The Case of E.T. Hooley ("E.T. Hooley" for short) will reunite for the first time in 30 years to play a show Sunday, August 7, at the Savannah (30676 Detroit Road, Westlake). The band only recorded demos, but members of the group went on to play with the James Gang, Hall & Oates, Rod Stewart, Christine McVie, Delbert McClinton, and Bonnie Raitt, among others.

In three distinct manifestations, E.T. Hooley operated from 1968 to 1974, and its roots run even deeper into Cleveland's musical history. Most of the band members have connections to legendary jazz guitarist Bill deArango's self-titled music shop. The store spawned generations of players that collectively were known as the "Cleveland guitar mafia."

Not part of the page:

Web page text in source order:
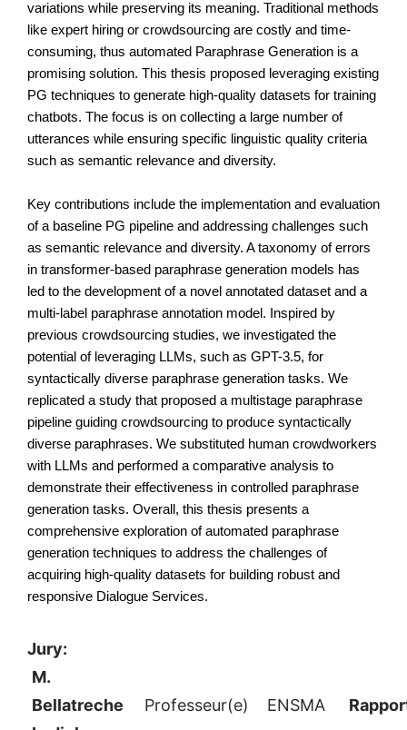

Inspired by Jimi Hendrix and Led Zeppelin's heavy, psychedelic take on the blues, the band initially featured guitarist Donnie Baker, singer Chip Fitzgerald, guitarist Dale Peters, and bassist Richard Shack. Hooley became a Cleveland staple, headlining bars and opening for national acts at the Agora. Adding ex-Ted Nugent drummer Kenny Mills, the racially mixed lineup reshuffled and gave rock a greater emphasis. After a brief move to California, the group returned to Cleveland and soon broke up. Peters joined the James Gang; Shack followed later. Singer Fitzgerald's smooth baritone was the sole original element in the third lineup.

"Our music was very blues-based," says late-era guitarist Todd Sharp, now a solo artist, who went on to play with Hall & Oates, Delbert McClinton, and Rod Stewart. "We were along the lines of what the Allman Brothers were doing at the time. It was all about Chip Fitzgerald's voice and the guitar solo -- the longer the better."

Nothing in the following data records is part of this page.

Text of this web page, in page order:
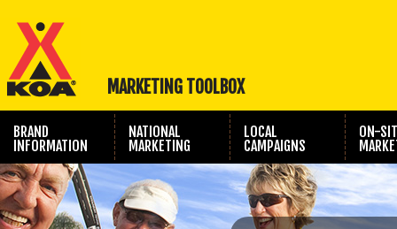
MARKETING TOOLBOX
BRAND
INFORMATION
NATIONAL
MARKETING
LOCAL
CAMPAIGNS
ON-
TRAVEL SHOW
MARKETING
PHOTOGRAPHY
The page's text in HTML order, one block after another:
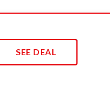
SEE DEAL
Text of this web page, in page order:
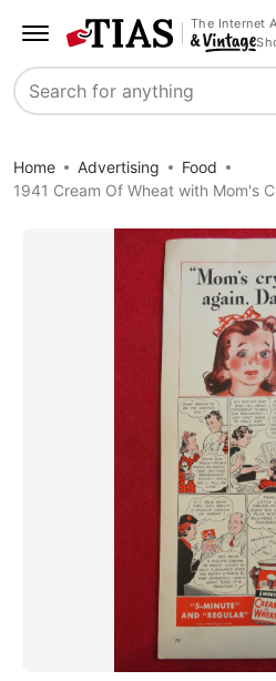
The Internet
Search
Home Advertising
Food
1941 Cream Of Wheat with Mom's
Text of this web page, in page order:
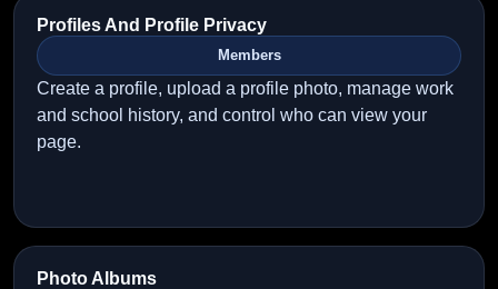
Profiles And Profile Privacy
Members
Create a profile, upload a profile photo, manage work
and school history, and control who can view your
page.
Photo Albums

Members periodically return to Cleveland to play for deArango. Last year, a funeral for a Hooley roadie made the band decide to have a family reunion while they still could. Players from all three phases and special guests will perform songs from the band's catalogue.

· Chris' Warped Records has closed. Former show promoter and Spudmonsters guitarist Chris Andrews founded the store in 1984, and in the pre-internet age, the Lakewood shop was Cleveland's best place to find punk, goth, psychedelia, garage, and metal albums. In the '80s, the store hosted in-store appearances by acts such as Metallica, Henry Rollins, and Poison. After the 1990s alternative boom, Andrews sold the store. Warped stayed ahead of the curve, but couldn't maintain foot traffic.

· In its heyday, it was a hub of the underground music scene in town," says Dave Swanson, who managed the store from 1983 to 1993. "There was no place else in town that was carrying a lot of the stuff we had. It was very much part of a nationwide community of like-minded music fans."

· The street date of Mushroomhead's new Volume 1 DVD has been pushed back to August 9.

· Fistula drummer Corey Bing has a new boulder-heavy side project, Ultra Lord. The band is recording with Don Depew (GBV, J. Mascis, Cowslingers); you can see it live with Rue and Debris on Friday, August 5, at the Grog Shop (2785 Euclid Heights Boulevard, Cleveland Heights).

· Chimaira's thrashtastic new self-titled LP will be unveiled at a listening party on Tuesday, August 9, at Rockstar (upstairs at Peabody's, 2083 E. 21st Street). The band is on tour and won't be present -- but its guitar solos will.